In conclusion, our results situate the human preSMA as an important centre for value-based decision-making, with a robust encoding of decision variables and, most crucially, an integrated utility signal at the single-neuron level that can be leveraged to inform choice. While vmPFC neurons encoded pre-decision and post-decision variables contingent on choice, neither this region nor the dACC showed an equivalently robust encoding of pre-decision integrated utilities or the choice itself. These findings suggest that value-based decision-making during exploration depends on highly specialized computations performed in distinct areas of the prefrontal cortex. Furthermore, the existence of an integrated utility at the level of single neurons that could serve as the input to the choice process suggests that relevant decision variables such as EV, uncertainty and novelty are first integrated into a unified neuronal representation before being entered into a decision comparison, shedding light on how subjective utility-based choices are implemented in the human brain.

Methods

Electrophysiology and recording

We used Behnke-Fried hybrid depth electrodes (AdTech Medical), positioned exclusively according to clinical criteria (Supplementary Table 3). Broadband extracellular recordings were performed with a sampling rate of 32 kHz and a bandpass of 0.1–9,000 Hz (ATLAS System, Neuralynx). The dataset reported in this study was obtained bilaterally from the vmPFC, dACC and preSMA with one macroelectrode on each side. Each macroelectrode contained eight 40-μm microelectrodes. Recordings were bipolar, using one microelectrode in each bundle of eight microelectrodes as a local reference.

Patients

Twenty patients (14 females) were implanted with depth electrodes for seizure monitoring before potential surgery for treatment of drug-resistant epilepsy.
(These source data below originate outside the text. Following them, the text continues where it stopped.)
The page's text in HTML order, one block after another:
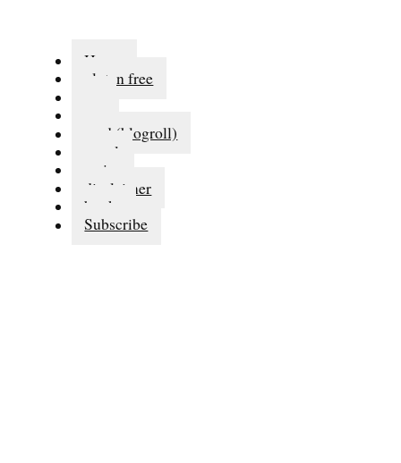
Home
gluten free
read (blogroll)
travel
series
disclaimer
books
Subscribe
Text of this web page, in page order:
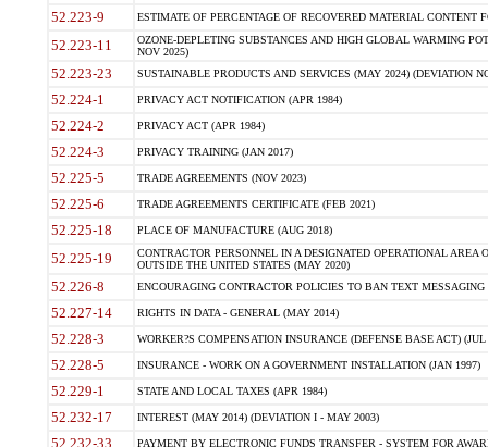
52.223-9 ESTIMATE OF PERCENTAGE OF RECOVERED MATERIAL CONTENT
52.223-11
OZONE-DEPLETING SUBSTANCES AND HIGH GLOBAL WARMING
NOV 2025)
52.223-23 SUSTAINABLE PRODUCTS AND SERVICES (MAY 2024) (DEVIATION
52.224-1 PRIVACY ACT NOTIFICATION (APR 1984)
52.224-2 PRIVACY ACT (APR 1984)
52.224-3 PRIVACY TRAINING (JAN 2017)
52.225-5 TRADE AGREEMENTS (NOV 2023)
52.225-6 TRADE AGREEMENTS CERTIFICATE (FEB 2021)
52.225-18 PLACE OF MANUFACTURE (AUG 2018)
52.225-19
CONTRACTOR PERSONNEL IN A DESIGNATED OPERATIONAL AREA
OUTSIDE THE UNITED STATES (MAY 2020)
52.226-8 ENCOURAGING CONTRACTOR POLICIES TO BAN TEXT
52.227-14 RIGHTS IN DATA - GENERAL (MAY 2014)
52.228-3 WORKER?S COMPENSATION INSURANCE (DEFENSE BASE ACT) (JUL
52.228-5 INSURANCE - WORK ON A GOVERNMENT INSTALLATION (JAN 1997)
52.229-1 STATE AND LOCAL TAXES (APR 1984)
52.232-17 INTEREST (MAY 2014) (DEVIATION I - MAY 2003)
52.232-33 PAYMENT BY ELECTRONIC FUNDS TRANSFER - SYSTEM FOR
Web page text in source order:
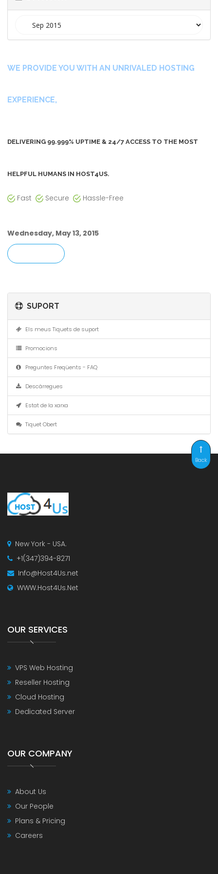
i
o
WE PROVIDE YOU WITH AN UNRIVALED HOSTING
EXPERIENCE,
DELIVERING 99.999% UPTIME & 24/7 ACCESS TO THE MOST
HELPFUL HUMANS IN HOST4US.
Fast Secure Hassle-Free
Wednesday, May 13, 2015
SUPORT
Els meus Tiquets de suport
Promocions
Preguntes Freqüents - FAQ
Descàrregues
Estat de la xarxa
Tiquet Obert
New York - USA.
+1(347)394-8271
Info@Host4Us.net
WWW.Host4Us.Net
OUR SERVICES
VPS Web Hosting
Reseller Hosting
Cloud Hosting
Dedicated Server
OUR COMPANY
About Us
Our People
Plans & Pricing
Careers
Back
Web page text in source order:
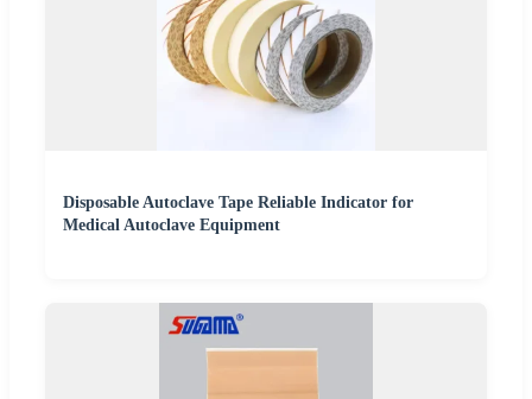
Disposable Autoclave Tape Reliable Indicator for
Medical Autoclave Equipment
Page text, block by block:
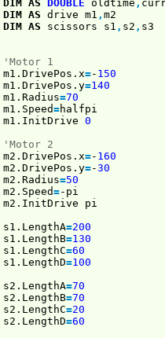
DIM AS DOUBLE oldtime ,
DIM AS drive m1 , m2
DIM AS scissors s1 , s2 , s3
'Motor 1
m1.DrivePos.x=- 150
m1.DrivePos.y=140
m1.Radius=70
m1.Speed=halfpi
m1.InitDrive 0
'Motor 2
m2.DrivePos.x=- 160
m2.DrivePos.y=-30
m2.Radius=50
m2.Speed=-pi
m2.InitDrive pi
s1.LengthA=200
s1.LengthB=130
s1.LengthC=60
s1.LengthD=100
s2.LengthA=70
s2.LengthB=70
s2.LengthC=20
s2.LengthD=60
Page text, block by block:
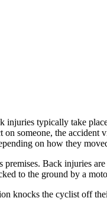
typically take
on someone, the
on how they
Back injuries
to the ground by a
knocks the cyclist off
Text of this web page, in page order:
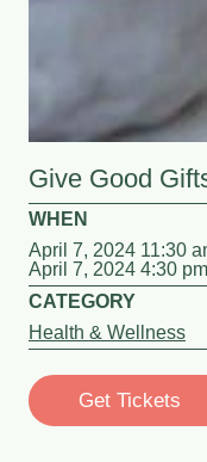
Give Good
WHEN
April 7, 2024 11:30
April 7, 2024 4:30 pm
CATEGORY
Health & Wellness
Get Tickets
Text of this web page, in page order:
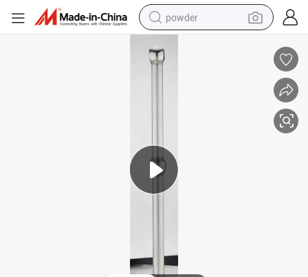
powder
man watch
electric bike
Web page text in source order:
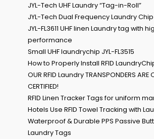
JYL-Tech UHF Laundry “Tag-in-Roll”
JYL-Tech Dual Frequency Laundry Chip
JYL-FL3611 UHF linen Laundry tag with
performance
Small UHF laundrychip JYL-FL3515
How to Properly Install RFID
OUR RFID Laundry TRANSPONDERS ARE
CERTIFIED!
RFID Linen Tracker Tags for uniform
Hotels Use RFID Towel Tracking with
Waterproof & Durable PPS Passive
Laundry Tags
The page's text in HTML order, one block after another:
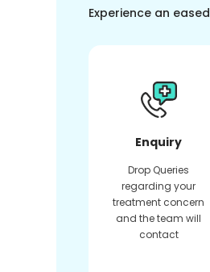
Experience an
Enquiry
Drop Queries
regarding your
treatment concern
and the team will
contact
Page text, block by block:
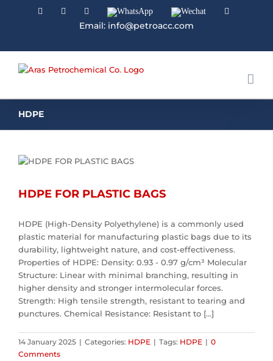
FacebookLinkedinInstagramWhatsApp Wechat
Email: info@petroacc.com
HDPE
HDPE FOR PLASTIC BAGS
HDPE (High-Density Polyethylene) is a commonly used
plastic material for manufacturing plastic bags due to its
durability, lightweight nature, and cost-effectiveness.
Properties of HDPE: Density: 0.93 - 0.97 g/cm³ Molecular
Structure: Linear with minimal branching, resulting in
higher density and stronger intermolecular forces.
Strength: High tensile strength, resistant to tearing and
punctures. Chemical Resistance: Resistant to [...]
14 January 2025 | Categories: HDPE | Tags: HDPE | 0
Comments
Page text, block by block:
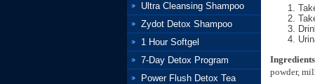
Ultra Cleansing Shampoo
Zydot Detox Shampoo
1 Hour Softgel
7-Day Detox Program
Power Flush Detox Tea
powder,
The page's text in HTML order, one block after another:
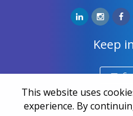
Keep
This website uses
experience. By
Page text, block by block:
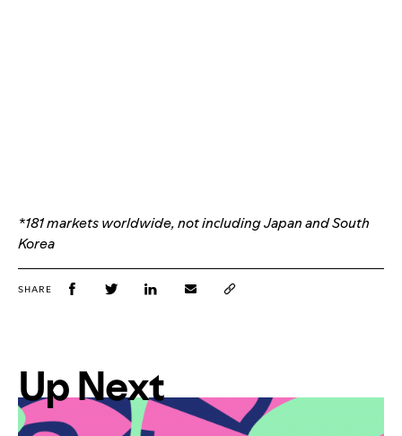
*181 markets worldwide, not including Japan and South
Korea
SHARE
Up Next
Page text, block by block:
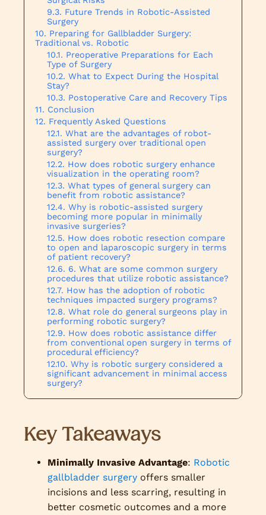
Future Trends in Robotic-Assisted
Surgery
Preparing for Gallbladder Surgery:
Traditional vs. Robotic
Preoperative Preparations for Each
Type of Surgery
What to Expect During the Hospital
Stay?
Postoperative Care and Recovery Tips
Conclusion
Frequently Asked Questions
What are the advantages of robot-
assisted surgery over traditional open
surgery?
How does robotic surgery enhance
visualization in the operating room?
What types of general surgery can
benefit from robotic assistance?
Why is robotic-assisted surgery
becoming more popular in minimally
invasive surgeries?
How does robotic resection compare
to open and laparoscopic surgery in terms
of patient recovery?
6. What are some common surgery
procedures that utilize robotic assistance?
How has the adoption of robotic
techniques impacted surgery programs?
What role do general surgeons play in
performing robotic surgery?
How does robotic assistance differ
from conventional open surgery in terms of
procedural efficiency?
Why is robotic surgery considered a
significant advancement in minimal access
surgery?
Key Takeaways
Minimally Invasive Advantage: Robotic
gallbladder surgery offers smaller
incisions and less scarring, resulting in
better cosmetic outcomes and a more
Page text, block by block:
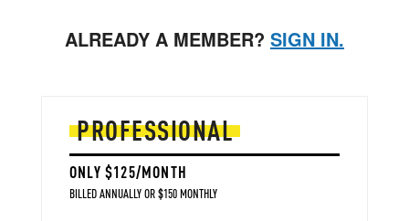
ALREADY A MEMBER? SIGN IN.
PROFESSIONAL
ONLY $125/MONTH
BILLED ANNUALLY OR $150 MONTHLY
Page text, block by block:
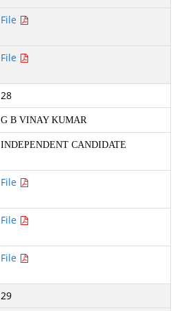
File
File
28
G B VINAY KUMAR
INDEPENDENT CANDIDATE
File
File
File
29
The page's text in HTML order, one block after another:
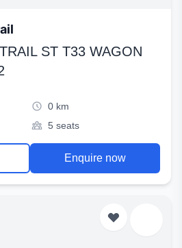
ST T33 WAGON
0 km
5 seats
Enquire now
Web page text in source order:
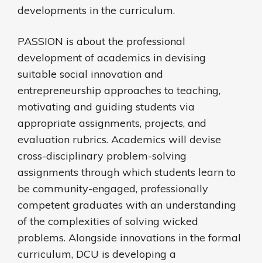
developments in the curriculum.
PASSION is about the professional
development of academics in devising
suitable social innovation and
entrepreneurship approaches to teaching,
motivating and guiding students via
appropriate assignments, projects, and
evaluation rubrics. Academics will devise
cross-disciplinary problem-solving
assignments through which students learn to
be community-engaged, professionally
competent graduates with an understanding
of the complexities of solving wicked
problems. Alongside innovations in the formal
curriculum, DCU is developing a
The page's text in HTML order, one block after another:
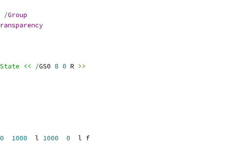
/Group
<< /GS0 8 0 R >>
1000
  l
1000 0
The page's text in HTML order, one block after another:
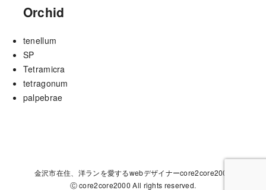
Orchid
tenellum
SP
Tetramicra
tetragonum
palpebrae
金沢市在住、洋ランを愛するwebデザイナーcore2core2000
Ⓒ core2core2000 All rights reserved.
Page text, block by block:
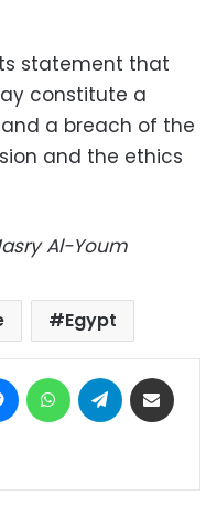
statement that
constitute a
a breach of the
and the ethics
Al-Youm
Egypt
MessengerWhatsAppTelegram
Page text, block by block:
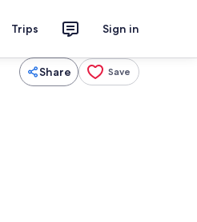
Trips Sign in
Share Save
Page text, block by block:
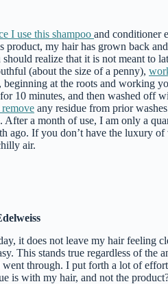
I use this shampoo and conditioner
product, my hair has grown back
realize that it is not meant to
(about the size of a penny),
at the roots and working
10 minutes, and then washed off
any residue from prior
a month of use, I am only a
ago. If you don’t have the luxury
air.
it does not leave my hair feeling
This stands true regardless of the
through. I put forth a lot of
is with my hair, and not the
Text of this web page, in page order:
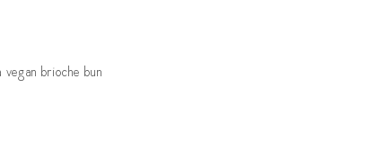
vegan brioche bun
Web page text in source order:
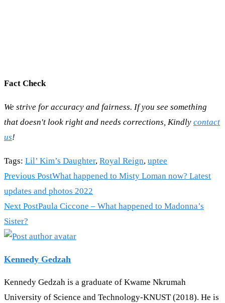
Fact Check
We strive for accuracy and fairness. If you see something
that doesn't look right and needs corrections, Kindly contact
us!
Tags: Lil’ Kim’s Daughter, Royal Reign, uptee
Read
more
articles
Previous PostWhat happened to Misty Loman now? Latest
updates and photos 2022
Next PostPaula Ciccone – What happened to Madonna’s
Sister?
Kennedy Gedzah
Kennedy Gedzah is a graduate of Kwame Nkrumah
University of Science and Technology-KNUST (2018). He is

Patient age and sex information is included in Supplementary Table 3. Two of the patients performed the task twice, totalling 22 recorded sessions. Electrode location was determined based on preoperative and postoperative T1 scans obtained for each patient. All patients received a gift card containing US$50 at the end of their recording period regardless of task performance as compensation for their time. Patients were aware that task performance did not factor into compensation.

Task

Patients performed a two-armed bandit task (Fig. 1b). The task contained 20 blocks of 15 trials, for a total of 300 trials. The 20 blocks were split into two recording sessions with ten blocks each, with a 5-min break in between sessions. Each trial began with a baseline period (sampled randomly from a uniform distribution of 0.75–1.25 s), followed by a choice screen showing the two available slot machines presented on the left or on the right of the screen. The identity of each slot machine was uniquely identifiable by a painting displayed on the centre of each slot machine. After the button press, the chosen slot machine was shown for a period of 1–2 s (sampled randomly from a uniform distribution), followed by the outcome screen shown for 2 s. The outcome screen showed either a golden coin to represent winning a reward or a crossed out coin to represent not winning (both shown on top of the chosen slot machine).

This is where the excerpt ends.